API Documentation for utils

update_dict(target_dict, *source_dicts)

Updates the dictionary with the keys and values from other dictionaries. Only new keys (not already present in the target) are added.

Parameters:

target_dict (dict) – The dictionary that needs to be updated with new keys and values.
source_dicts (dict) – One or multiple dictionaries that are used to update the target dictionary with new keys and values.

Returns:

None

Return type:

None

combine_subdict_values(data)

Combines the values from the individual sub-dictionaries into a single list.

Parameters:: data (dict) – Dictionary with values that are sub-dictionaries.
Returns:: A dictionary with a single key named ‘all’ that contains a list of all combined values from all the sub-dictionaries.
Return type:: dict

update_values(df, new, unique_data, row_name)

Update the values in the input DataFrame based upon the frame values and an reference DataFrame.

Parameters:

df (pd.DataFrame) – Input DataFrame that will be updated.
new (pd.DataFrame) – The reference DataFrame containing values that are used to update the input DataFrame.
unique_data (dict) – A dictionary containing keys that represent the specific unique column names that need to be updated in the input DataFrame.
row_name (str) – The name of the column in the DataFrame used to index into new DataFrame.

Returns:

None.

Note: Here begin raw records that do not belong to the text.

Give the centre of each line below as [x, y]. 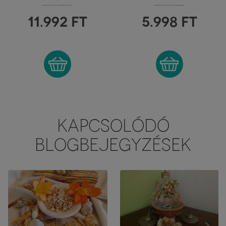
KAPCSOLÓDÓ [113, 125]
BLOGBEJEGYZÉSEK [113, 145]
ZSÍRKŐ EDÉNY [58, 19]
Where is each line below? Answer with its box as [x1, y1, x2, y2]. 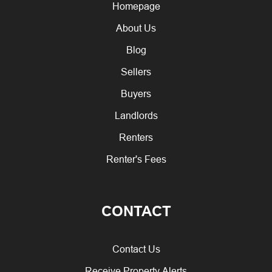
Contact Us [112, 243, 160, 254]
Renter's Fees [106, 153, 166, 165]
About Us [116, 22, 156, 33]
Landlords [114, 109, 158, 121]
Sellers [121, 66, 151, 77]
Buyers [121, 87, 151, 99]
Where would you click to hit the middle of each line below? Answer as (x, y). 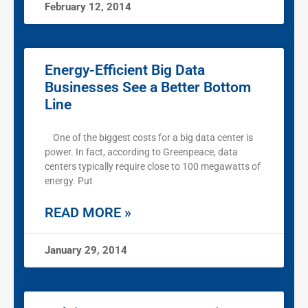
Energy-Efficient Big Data (125, 70)
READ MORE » (88, 213)
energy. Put (69, 181)
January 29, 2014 (86, 251)
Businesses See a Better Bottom (148, 88)
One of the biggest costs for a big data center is (149, 138)
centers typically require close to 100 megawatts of (153, 167)
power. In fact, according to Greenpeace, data (141, 152)
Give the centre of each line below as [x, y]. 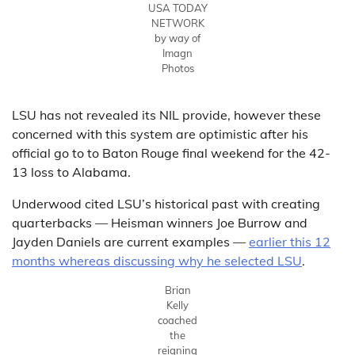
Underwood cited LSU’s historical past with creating [166, 203]
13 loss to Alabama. [71, 172]
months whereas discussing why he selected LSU [157, 260]
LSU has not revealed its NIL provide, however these [166, 115]
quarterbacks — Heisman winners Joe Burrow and [160, 222]
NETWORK [177, 23]
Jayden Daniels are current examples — [130, 241]
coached [177, 320]
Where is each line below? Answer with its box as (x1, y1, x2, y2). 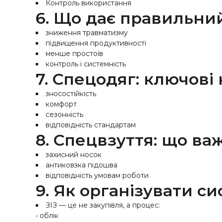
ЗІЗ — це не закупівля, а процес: (46, 201, 160, 210)
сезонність (46, 110, 83, 119)
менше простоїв (46, 49, 103, 58)
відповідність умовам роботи (46, 171, 149, 180)
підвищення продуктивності (46, 39, 146, 48)
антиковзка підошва (46, 161, 117, 169)
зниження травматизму (46, 28, 128, 37)
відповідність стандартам (46, 120, 136, 129)
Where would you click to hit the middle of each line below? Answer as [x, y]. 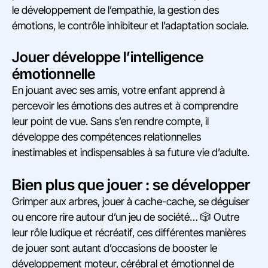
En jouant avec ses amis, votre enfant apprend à [118, 90]
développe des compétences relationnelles [106, 137]
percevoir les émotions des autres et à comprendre [125, 106]
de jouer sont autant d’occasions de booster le [115, 248]
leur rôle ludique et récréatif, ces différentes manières [129, 233]
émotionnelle [54, 74]
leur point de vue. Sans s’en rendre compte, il [110, 121]
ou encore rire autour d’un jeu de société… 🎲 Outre [126, 217]
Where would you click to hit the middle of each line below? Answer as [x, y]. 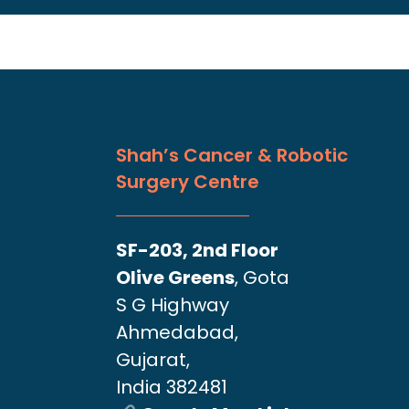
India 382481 [172, 388]
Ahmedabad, [179, 333]
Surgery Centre [188, 182]
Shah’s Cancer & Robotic [232, 156]
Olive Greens [175, 278]
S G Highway [173, 305]
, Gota [262, 278]
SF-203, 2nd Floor [197, 251]
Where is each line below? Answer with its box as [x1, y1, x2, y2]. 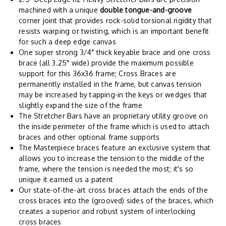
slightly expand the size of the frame [19, 100, 142, 109]
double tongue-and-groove [99, 5, 192, 14]
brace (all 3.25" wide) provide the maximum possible [19, 58, 194, 67]
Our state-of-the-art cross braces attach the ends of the [19, 185, 208, 194]
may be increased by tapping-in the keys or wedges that [19, 90, 207, 99]
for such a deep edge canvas [19, 37, 116, 46]
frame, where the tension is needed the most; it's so [19, 164, 194, 173]
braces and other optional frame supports [19, 132, 160, 141]
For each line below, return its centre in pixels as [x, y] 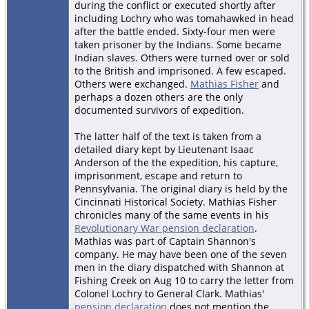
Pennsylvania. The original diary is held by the [181, 188]
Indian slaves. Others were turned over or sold [182, 57]
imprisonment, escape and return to [158, 175]
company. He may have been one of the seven [181, 254]
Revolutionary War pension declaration [165, 228]
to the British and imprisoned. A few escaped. [180, 70]
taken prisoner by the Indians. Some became [178, 44]
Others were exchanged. [132, 83]
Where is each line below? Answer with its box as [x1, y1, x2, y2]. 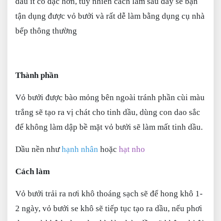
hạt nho [119, 145, 145, 154]
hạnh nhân [62, 145, 98, 154]
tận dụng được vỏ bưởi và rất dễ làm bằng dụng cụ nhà [15, 11, 205, 21]
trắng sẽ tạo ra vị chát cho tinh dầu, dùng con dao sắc [15, 108, 200, 117]
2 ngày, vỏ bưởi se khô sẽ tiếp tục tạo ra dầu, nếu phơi [15, 204, 202, 213]
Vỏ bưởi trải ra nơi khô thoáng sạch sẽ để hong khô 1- [15, 189, 203, 198]
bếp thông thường [15, 26, 77, 36]
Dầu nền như [15, 145, 62, 154]
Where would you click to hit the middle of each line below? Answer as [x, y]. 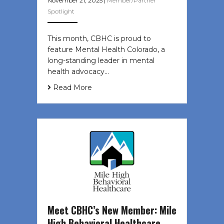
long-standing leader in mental [101, 61]
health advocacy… [78, 72]
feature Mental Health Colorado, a [106, 50]
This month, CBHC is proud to [99, 39]
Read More [71, 88]
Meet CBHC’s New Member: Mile [112, 210]
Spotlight [61, 11]
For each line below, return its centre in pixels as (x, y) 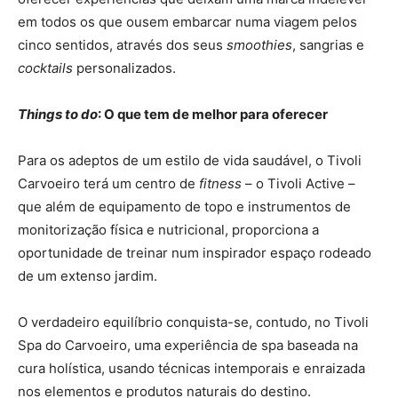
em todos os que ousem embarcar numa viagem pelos (187, 21)
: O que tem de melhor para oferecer (213, 114)
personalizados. (124, 68)
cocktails (45, 68)
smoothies (259, 44)
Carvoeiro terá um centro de (108, 183)
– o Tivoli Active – (298, 183)
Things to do (58, 114)
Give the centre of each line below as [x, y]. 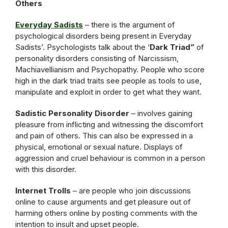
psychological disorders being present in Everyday [103, 36]
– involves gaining [162, 113]
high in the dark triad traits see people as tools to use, [108, 81]
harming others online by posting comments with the [106, 213]
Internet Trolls [44, 191]
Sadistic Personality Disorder [73, 113]
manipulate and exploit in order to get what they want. [108, 92]
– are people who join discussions [132, 191]

This function updates a dataframe and does not return anything.

Return type:

None

remove_duplicate_values(data)

Remove the duplicate values from sub-dictionaries within the input dictionary.

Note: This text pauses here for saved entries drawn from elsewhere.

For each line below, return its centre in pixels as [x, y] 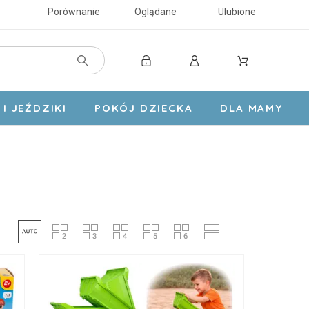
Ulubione [237, 12]
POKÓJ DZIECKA [144, 108]
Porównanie [73, 12]
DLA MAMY [251, 108]
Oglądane [155, 12]
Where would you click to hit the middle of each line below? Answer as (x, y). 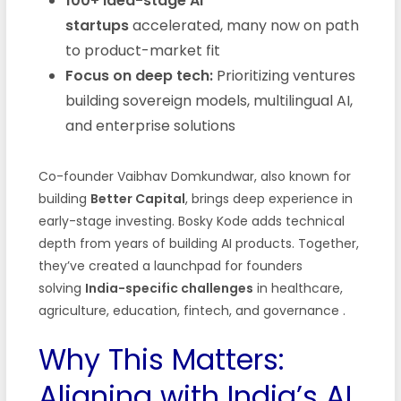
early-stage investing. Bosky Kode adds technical (191, 221)
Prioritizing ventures (284, 75)
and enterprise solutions (150, 125)
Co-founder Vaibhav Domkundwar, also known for (194, 176)
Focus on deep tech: (139, 75)
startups (97, 25)
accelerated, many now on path (243, 25)
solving (61, 288)
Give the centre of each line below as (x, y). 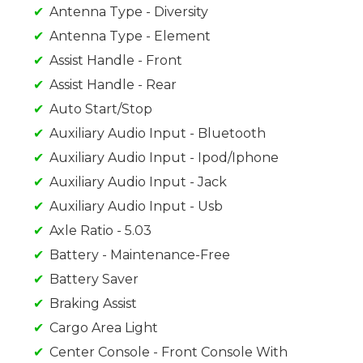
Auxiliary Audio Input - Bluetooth (158, 134)
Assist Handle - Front (116, 61)
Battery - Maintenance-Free (140, 255)
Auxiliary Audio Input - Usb (136, 207)
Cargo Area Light (104, 328)
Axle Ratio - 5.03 (100, 231)
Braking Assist (93, 304)
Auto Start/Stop (101, 109)
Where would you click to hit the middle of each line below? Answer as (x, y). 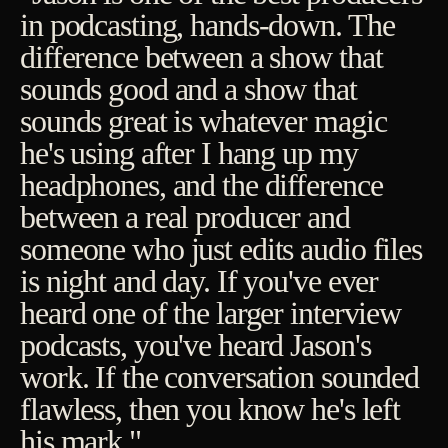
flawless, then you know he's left (210, 409)
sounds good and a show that (188, 89)
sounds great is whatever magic (203, 121)
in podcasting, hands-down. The (207, 25)
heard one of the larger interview (211, 313)
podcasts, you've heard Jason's (195, 345)
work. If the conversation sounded (220, 377)
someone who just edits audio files (221, 249)
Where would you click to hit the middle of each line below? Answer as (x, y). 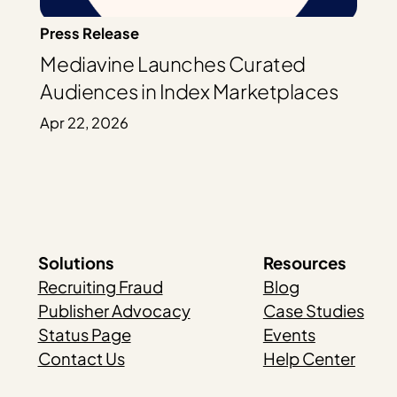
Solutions (76, 262)
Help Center (309, 358)
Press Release (90, 33)
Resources (304, 262)
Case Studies (313, 310)
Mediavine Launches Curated (173, 64)
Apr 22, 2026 (85, 122)
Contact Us (81, 358)
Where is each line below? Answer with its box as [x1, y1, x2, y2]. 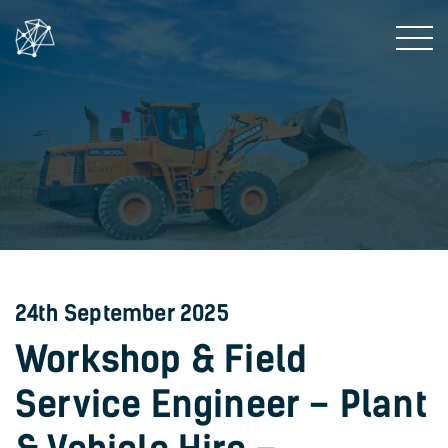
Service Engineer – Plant [15, 383, 427, 426]
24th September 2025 [15, 300, 229, 327]
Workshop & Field [15, 338, 308, 381]
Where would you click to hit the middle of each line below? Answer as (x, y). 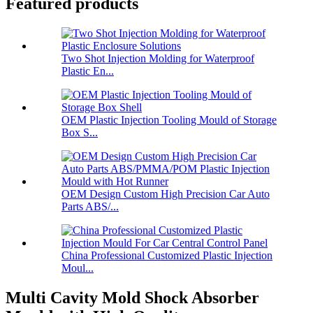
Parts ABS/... (90, 207)
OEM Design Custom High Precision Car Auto (166, 194)
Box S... (80, 133)
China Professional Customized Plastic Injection (167, 256)
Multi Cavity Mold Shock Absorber (132, 298)
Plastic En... (88, 71)
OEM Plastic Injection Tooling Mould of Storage (169, 120)
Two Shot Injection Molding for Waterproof (158, 59)
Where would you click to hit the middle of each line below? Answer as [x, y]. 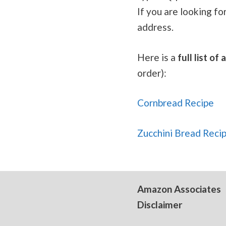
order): [152, 73]
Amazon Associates [179, 189]
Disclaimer [160, 204]
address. [155, 27]
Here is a [157, 57]
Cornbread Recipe [176, 103]

Parameters:: data (dict) – The input dictionary containing sub-dictionaries with possible duplicate values.
Returns:: A dictionary without duplicate values.
Return type:: dict

read_pdb_as_dataframe(pdb_file)

Helper function reading a PDB

Parameters:: pdb_file (str) – Path to the PDB file.
Returns:: DataFrame containing PDB data of the x, y, z coordinates of atoms.
Return type:: pd.DataFrame

Note

This function extracts only lines starting with ‘ATOM’ and parses the x, y, z coordinates based on selected fields in the PDB format. Assumes coordinates are located at columns 31–54.

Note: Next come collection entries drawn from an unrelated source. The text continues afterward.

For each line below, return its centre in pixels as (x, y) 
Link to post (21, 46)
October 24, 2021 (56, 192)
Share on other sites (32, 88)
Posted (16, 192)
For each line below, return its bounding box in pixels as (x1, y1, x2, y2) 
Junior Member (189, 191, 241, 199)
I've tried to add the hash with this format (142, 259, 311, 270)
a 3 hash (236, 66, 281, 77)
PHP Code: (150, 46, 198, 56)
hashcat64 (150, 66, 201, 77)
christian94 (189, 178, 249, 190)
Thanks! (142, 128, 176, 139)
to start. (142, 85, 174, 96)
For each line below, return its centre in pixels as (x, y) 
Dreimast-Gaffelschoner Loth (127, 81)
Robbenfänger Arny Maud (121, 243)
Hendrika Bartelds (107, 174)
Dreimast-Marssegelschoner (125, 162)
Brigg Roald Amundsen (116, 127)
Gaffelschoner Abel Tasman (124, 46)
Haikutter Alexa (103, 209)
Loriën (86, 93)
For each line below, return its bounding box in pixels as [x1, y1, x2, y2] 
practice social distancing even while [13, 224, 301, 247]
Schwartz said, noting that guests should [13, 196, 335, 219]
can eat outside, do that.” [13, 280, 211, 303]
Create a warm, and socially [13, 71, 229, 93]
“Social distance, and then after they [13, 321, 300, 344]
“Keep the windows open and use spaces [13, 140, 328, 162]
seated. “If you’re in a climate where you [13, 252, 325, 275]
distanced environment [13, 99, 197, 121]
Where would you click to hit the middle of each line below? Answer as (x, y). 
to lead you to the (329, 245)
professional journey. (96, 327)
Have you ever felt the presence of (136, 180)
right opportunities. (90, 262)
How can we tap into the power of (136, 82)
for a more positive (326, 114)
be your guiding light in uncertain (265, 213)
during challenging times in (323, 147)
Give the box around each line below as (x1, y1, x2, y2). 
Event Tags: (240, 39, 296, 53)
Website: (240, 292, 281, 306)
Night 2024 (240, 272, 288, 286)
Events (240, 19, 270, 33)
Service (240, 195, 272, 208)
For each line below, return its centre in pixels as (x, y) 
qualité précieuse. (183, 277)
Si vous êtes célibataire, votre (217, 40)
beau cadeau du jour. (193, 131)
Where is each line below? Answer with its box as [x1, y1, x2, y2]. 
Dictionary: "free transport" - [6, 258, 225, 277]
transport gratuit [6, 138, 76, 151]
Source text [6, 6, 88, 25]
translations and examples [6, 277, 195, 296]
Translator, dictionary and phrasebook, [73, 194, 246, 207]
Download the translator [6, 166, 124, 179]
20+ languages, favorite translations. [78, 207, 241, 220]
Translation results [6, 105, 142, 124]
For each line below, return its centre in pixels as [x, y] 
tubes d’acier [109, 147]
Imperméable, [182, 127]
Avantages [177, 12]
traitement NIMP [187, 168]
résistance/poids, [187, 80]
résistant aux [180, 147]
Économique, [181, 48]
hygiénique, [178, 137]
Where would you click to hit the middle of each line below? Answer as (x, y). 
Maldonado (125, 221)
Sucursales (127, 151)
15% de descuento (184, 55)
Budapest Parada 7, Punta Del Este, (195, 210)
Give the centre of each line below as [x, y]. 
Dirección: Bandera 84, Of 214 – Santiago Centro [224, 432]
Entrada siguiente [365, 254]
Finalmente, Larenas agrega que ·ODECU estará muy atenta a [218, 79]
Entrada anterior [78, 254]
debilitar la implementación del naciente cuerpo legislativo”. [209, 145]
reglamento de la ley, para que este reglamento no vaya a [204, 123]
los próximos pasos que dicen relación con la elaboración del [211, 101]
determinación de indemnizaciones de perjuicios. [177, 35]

filter_and_parse_pdb(protein_pdb)

This function reads in a PDB and returns the structure with bioparser.

Parameters:: protein_pdb (str) – Path to a protein PDB file.
Returns:: Parsed PDB structure object containing protein atoms.
Return type:: Bio.PDB.Structure.Structure

Note

The function: - Includes only lines starting with ‘ATOM’. - Excludes water molecules (residue names ‘HOH’, ‘WAT’) and terminal phosphates (‘T4P’, ‘T3P’). - Skips lines with non-numeric residue sequence identifiers.